In the event of a hostile threat by one of these states, we would have three unpleasant choices: acquiesce and allow it to invade its neighbors (as Iraq invaded Kuwait); oppose the threat and put Western population centers at risk; or be forced to take pre-emptive action.
Intentional vulnerability could make building coalitions against aggression next to impossible. At worst, it could lead to a rise in isolationism – something that would surely damage economic progress in our still dangerous world.
So if we are to extend this period of peace and prosperity, we need to prepare now for the new and different threats we will face in the decades ahead – not wait until they fully emerge. Only if we act now will we be able to live in peace in that quite different world.

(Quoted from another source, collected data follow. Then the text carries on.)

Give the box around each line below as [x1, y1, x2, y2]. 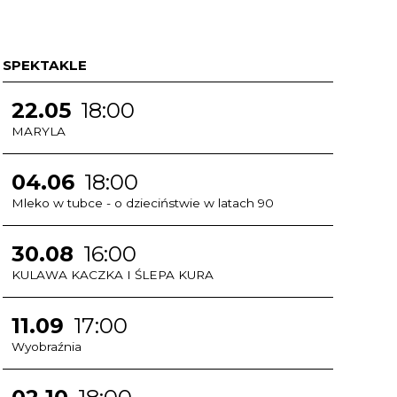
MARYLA [11, 123, 66, 138]
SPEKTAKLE [2, 57, 87, 74]
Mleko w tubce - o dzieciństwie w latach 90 [11, 195, 274, 210]
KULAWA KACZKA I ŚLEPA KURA [11, 267, 214, 282]
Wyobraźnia [11, 339, 82, 354]
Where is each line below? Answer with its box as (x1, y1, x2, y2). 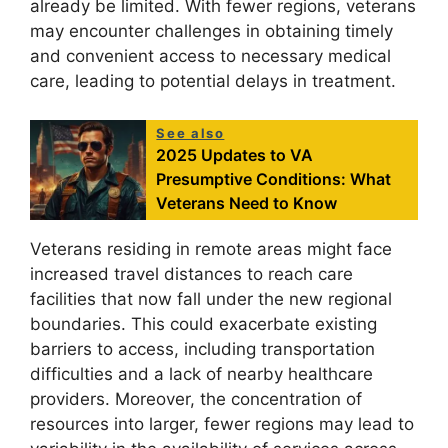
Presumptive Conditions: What (156, 168, 392, 189)
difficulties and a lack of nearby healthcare (30, 363, 373, 384)
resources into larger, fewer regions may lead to (30, 413, 414, 434)
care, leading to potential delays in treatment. (30, 71, 396, 91)
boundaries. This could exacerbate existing (30, 313, 377, 334)
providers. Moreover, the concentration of (30, 388, 362, 409)
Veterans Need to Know (156, 192, 338, 213)
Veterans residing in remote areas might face (30, 238, 392, 259)
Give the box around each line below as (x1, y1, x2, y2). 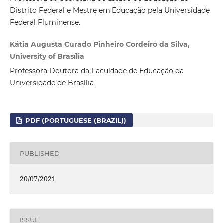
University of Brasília (9, 52, 84, 61)
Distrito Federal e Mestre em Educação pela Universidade (9, 6, 210, 15)
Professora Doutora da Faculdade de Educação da (9, 66, 184, 76)
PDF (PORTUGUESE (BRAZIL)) (23, 116, 127, 125)
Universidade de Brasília (9, 78, 94, 88)
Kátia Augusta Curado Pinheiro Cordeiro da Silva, (9, 40, 190, 49)
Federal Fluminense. (9, 18, 80, 27)
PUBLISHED (19, 149, 60, 157)
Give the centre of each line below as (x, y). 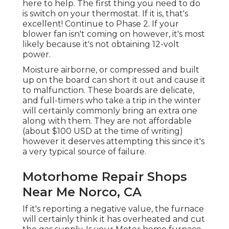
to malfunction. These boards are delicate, (108, 90)
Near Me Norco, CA (82, 192)
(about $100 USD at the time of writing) (103, 131)
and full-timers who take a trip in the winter (112, 101)
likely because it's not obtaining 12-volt (101, 44)
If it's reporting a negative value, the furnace (113, 209)
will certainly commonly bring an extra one (110, 111)
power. (37, 55)
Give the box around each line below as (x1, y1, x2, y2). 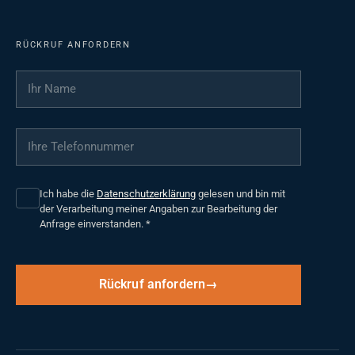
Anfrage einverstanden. (40, 218, 146, 231)
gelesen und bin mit (196, 188, 285, 200)
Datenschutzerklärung (97, 188, 196, 200)
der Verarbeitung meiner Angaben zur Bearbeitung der (40, 203, 277, 216)
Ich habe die (40, 188, 97, 200)
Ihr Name (15, 72, 77, 90)
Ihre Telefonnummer (15, 130, 147, 147)
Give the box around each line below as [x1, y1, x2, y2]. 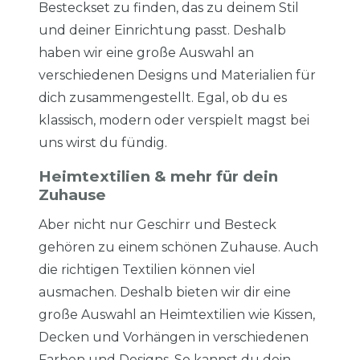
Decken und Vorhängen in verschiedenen [39, 329, 309, 346]
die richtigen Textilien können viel [39, 262, 256, 278]
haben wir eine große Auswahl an [39, 45, 254, 61]
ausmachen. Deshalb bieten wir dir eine [39, 284, 291, 301]
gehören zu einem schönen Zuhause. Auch [39, 239, 318, 256]
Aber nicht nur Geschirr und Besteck [39, 217, 276, 233]
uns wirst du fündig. [39, 135, 167, 151]
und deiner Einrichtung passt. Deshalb [39, 22, 286, 39]
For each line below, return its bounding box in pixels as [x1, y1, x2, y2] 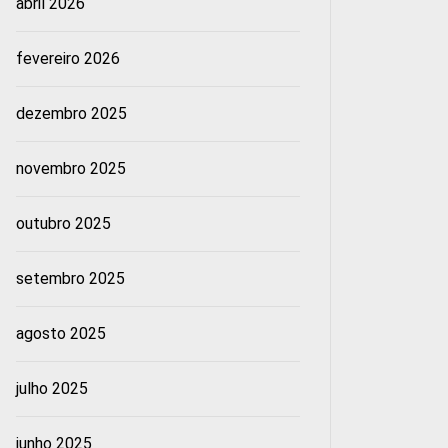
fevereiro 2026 [15, 49, 120, 69]
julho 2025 [15, 379, 88, 399]
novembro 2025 [15, 159, 126, 179]
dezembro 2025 [15, 104, 127, 124]
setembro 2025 [15, 269, 125, 289]
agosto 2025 [15, 324, 106, 344]
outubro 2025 [15, 214, 111, 234]
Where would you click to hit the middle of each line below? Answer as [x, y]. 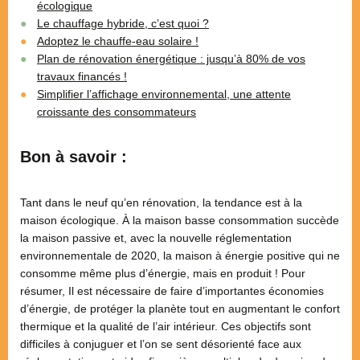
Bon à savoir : [74, 157]
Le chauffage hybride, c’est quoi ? [123, 24]
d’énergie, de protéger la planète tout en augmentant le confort [180, 309]
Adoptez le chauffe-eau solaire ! [118, 41]
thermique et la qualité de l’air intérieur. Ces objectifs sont [166, 327]
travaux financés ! [82, 77]
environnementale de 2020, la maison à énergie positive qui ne [180, 256]
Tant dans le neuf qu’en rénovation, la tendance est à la [161, 203]

Our challenge in doing so is complicated by the fact that we cannot know precisely who will threaten us in the decades ahead. As I discussed with the defense ministers at NATO, the only thing we know for certain is that it is unlikely that any of us knows what is likely. Consider the track record during my lifetime:
- I was born in 1932, the Great Depression was underway, and the defense planning assumption of the mid-1930s was "No war for ten years."
- By 1939, World War II had begun in Europe, and in 1941 the fleet the U.S. constructed to deter war became the first target of a naval war of aggression in the Pacific. Airplanes did not exist at the start of the century, but by World War II, bombers, fighters, transports and other aircraft had become common military instruments that critically affected the outcome of the war, and, in the Battle of Britain, a nation’s fate was decided in the skies.
- Soon thereafter, the Atomic Age had shocked the world. By the 1950’s our World War II ally, the Soviet Union, had become our Cold War adversary, and, with little warning, we were, to our surprise, at war in Korea.
- In the early 1960s few had focused on Vietnam; by the end of the decade the U.S. was embroiled in a long and costly war there.
- In the mid-1970s Iran was a key U.S. ally and the regional power; a few years later, Iran was in the throes of anti-Western revolution and the champion of Islamic fundamentalism.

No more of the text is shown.